Supplied material section start

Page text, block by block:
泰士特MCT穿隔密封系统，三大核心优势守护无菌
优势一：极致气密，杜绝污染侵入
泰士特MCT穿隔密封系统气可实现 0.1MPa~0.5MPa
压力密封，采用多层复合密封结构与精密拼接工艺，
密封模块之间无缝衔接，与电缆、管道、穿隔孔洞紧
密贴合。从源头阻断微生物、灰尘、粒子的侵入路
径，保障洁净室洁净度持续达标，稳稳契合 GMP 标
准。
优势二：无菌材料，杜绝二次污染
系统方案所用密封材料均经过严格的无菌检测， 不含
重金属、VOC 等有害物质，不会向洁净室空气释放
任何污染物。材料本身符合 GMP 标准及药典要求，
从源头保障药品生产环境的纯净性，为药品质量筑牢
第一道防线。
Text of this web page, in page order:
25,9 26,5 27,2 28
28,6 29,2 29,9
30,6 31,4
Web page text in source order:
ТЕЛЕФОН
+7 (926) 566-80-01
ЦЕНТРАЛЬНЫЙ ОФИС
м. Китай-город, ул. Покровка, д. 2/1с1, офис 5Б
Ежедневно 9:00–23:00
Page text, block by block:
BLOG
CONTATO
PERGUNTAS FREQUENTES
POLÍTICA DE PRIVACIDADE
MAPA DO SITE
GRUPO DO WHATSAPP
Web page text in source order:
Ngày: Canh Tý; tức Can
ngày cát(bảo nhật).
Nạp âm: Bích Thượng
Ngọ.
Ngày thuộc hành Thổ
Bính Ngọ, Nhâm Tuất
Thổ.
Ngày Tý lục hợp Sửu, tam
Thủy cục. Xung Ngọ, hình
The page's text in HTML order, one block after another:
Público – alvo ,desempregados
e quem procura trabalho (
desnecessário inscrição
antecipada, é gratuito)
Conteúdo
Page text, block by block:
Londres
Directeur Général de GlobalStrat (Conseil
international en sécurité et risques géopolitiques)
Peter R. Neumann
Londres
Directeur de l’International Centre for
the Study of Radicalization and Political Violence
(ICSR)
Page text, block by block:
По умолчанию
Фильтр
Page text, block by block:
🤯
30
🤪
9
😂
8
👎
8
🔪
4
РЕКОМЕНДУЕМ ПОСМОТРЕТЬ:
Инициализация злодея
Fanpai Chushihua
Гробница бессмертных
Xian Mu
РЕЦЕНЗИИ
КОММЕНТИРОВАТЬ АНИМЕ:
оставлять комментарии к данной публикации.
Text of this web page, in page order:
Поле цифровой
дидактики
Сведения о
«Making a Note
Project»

Supplied material section end

What this task involves →
Restate all of the data above. Match it word for word.

Exercise response →
Page text, block by block:
泰士特MCT穿隔密封系统，三大核心优势守护无菌
优势一：极致气密，杜绝污染侵入
泰士特MCT穿隔密封系统气可实现 0.1MPa~0.5MPa
压力密封，采用多层复合密封结构与精密拼接工艺，
密封模块之间无缝衔接，与电缆、管道、穿隔孔洞紧
密贴合。从源头阻断微生物、灰尘、粒子的侵入路
径，保障洁净室洁净度持续达标，稳稳契合 GMP 标
准。
优势二：无菌材料，杜绝二次污染
系统方案所用密封材料均经过严格的无菌检测， 不含
重金属、VOC 等有害物质，不会向洁净室空气释放
任何污染物。材料本身符合 GMP 标准及药典要求，
从源头保障药品生产环境的纯净性，为药品质量筑牢
第一道防线。
Text of this web page, in page order:
25,9 26,5 27,2 28
28,6 29,2 29,9
30,6 31,4
Web page text in source order:
ТЕЛЕФОН
+7 (926) 566-80-01
ЦЕНТРАЛЬНЫЙ ОФИС
м. Китай-город, ул. Покровка, д. 2/1с1, офис 5Б
Ежедневно 9:00–23:00
Page text, block by block:
BLOG
CONTATO
PERGUNTAS FREQUENTES
POLÍTICA DE PRIVACIDADE
MAPA DO SITE
GRUPO DO WHATSAPP
Web page text in source order:
Ngày: Canh Tý; tức Can
ngày cát(bảo nhật).
Nạp âm: Bích Thượng
Ngọ.
Ngày thuộc hành Thổ
Bính Ngọ, Nhâm Tuất
Thổ.
Ngày Tý lục hợp Sửu, tam
Thủy cục. Xung Ngọ, hình
The page's text in HTML order, one block after another:
Público – alvo ,desempregados
e quem procura trabalho (
desnecessário inscrição
antecipada, é gratuito)
Conteúdo
Page text, block by block:
Londres
Directeur Général de GlobalStrat (Conseil
international en sécurité et risques géopolitiques)
Peter R. Neumann
Londres
Directeur de l’International Centre for
the Study of Radicalization and Political Violence
(ICSR)
Page text, block by block:
По умолчанию
Фильтр
Page text, block by block:
🤯
30
🤪
9
😂
8
👎
8
🔪
4
РЕКОМЕНДУЕМ ПОСМОТРЕТЬ:
Инициализация злодея
Fanpai Chushihua
Гробница бессмертных
Xian Mu
РЕЦЕНЗИИ
КОММЕНТИРОВАТЬ АНИМЕ:
оставлять комментарии к данной публикации.
Text of this web page, in page order:
Поле цифровой
дидактики
Сведения о
«Making a Note
Project»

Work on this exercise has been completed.